At the war council before the battle against the dead, Bran explains that the Night King wants to create an endless winter and will try to kill him during the fight because of his ability to hold humanity's collective memories. He persuades the council to let him wait in the Godswood as bait for the Night King. Theon, who has returned to Winterfell to fight the dead with his men, offers to defend Bran, while Jon and Daenerys plan to hide and wait to attack the Night King when he appears. The Night King eventually breaches the castle and approaches Bran, killing Theon in the process. He is about to kill Bran, but Arya intervenes and manages to stab the Night King with the Valyrian steel dagger, destroying the Night King along with all the other White Walkers and undead he raised.

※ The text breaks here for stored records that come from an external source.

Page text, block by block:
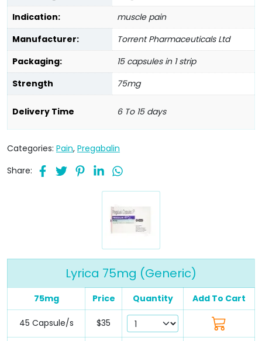
Indication:
muscle pain
Manufacturer:
Torrent Pharmaceuticals Ltd
Packaging:
15 capsules in 1 strip
Strength
75mg
Delivery Time 6 To 15 days
Categories: Pain, Pregabalin
Share:
Lyrica 75mg (Generic)
75mg Price Quantity Add To Cart
45 Capsule/s $35

Westeros is left without a ruler when, after Daenerys successfully wrests King's Landing from Cersei Lannister, she proceeds to burn the surrendered populace of the city, during which Cersei is also killed. Jon fails to dissuade Daenerys from further destruction and ultimately assassinates her. He is arrested. Weeks later, Tyrion Lannister proposes choosing Bran as the new king before a council of the lords and ladies of Westeros. He reasons that it would make a good story to unite the people, suggesting that future kings be elected by the lords of Westeros rather than inheriting the crown. When Tyrion asks Bran if he is willing to be king, Bran replies, "Why do you think I came all this way?" The council holds a vote and all agree except for Sansa, who instead requests the North's independence as it was before Aegon Targaryen's conquest, which Bran accepts. Tyrion subsequently declares Bran as Bran the Broken, King of the Six Kingdoms. He appoints Tyrion as his Hand of the King to compensate for the mistakes he made as Daenerys's Hand. Later, Brienne of Tarth, Bronn, Davos Seaworth, and Sam form Bran's small council. It is revealed that Bran has decided to exile Jon to the Night's Watch for killing Daenerys as a compromise to appease Daenerys's supporters and avoid another civil war. As Jon leaves, he apologizes to Bran for not being there for him, but Bran responds, "You were exactly where you were supposed to be." Bran tasks himself with finding Drogon.